- WHAT YOU HAVE TO DO: Treat the line containing "England international has" as the first line of the answer and the last line of the data as its final line, reproducing every line between exactly.

[Source records]
⟨
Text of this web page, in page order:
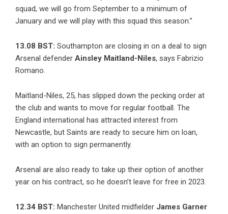
squad, we will go from September to a minimum of
January and we will play with this squad this season.”
13.08 BST: Southampton are closing in on a deal to sign
Arsenal defender Ainsley Maitland-Niles, says Fabrizio
Romano.
Maitland-Niles, 25, has slipped down the pecking order at
the club and wants to move for regular football. The
England international has attracted interest from
Newcastle, but Saints are ready to secure him on loan,
with an option to sign permanently.
Arsenal are also ready to take up their option of another
year on his contract, so he doesn’t leave for free in 2023.
12.34 BST: Manchester United midfielder James Garner
⟩
- RESPONSE FOR THIS EXERCISE:
England international has attracted interest from
Newcastle, but Saints are ready to secure him on loan,
with an option to sign permanently.
Arsenal are also ready to take up their option of another
year on his contract, so he doesn’t leave for free in 2023.
12.34 BST: Manchester United midfielder James Garner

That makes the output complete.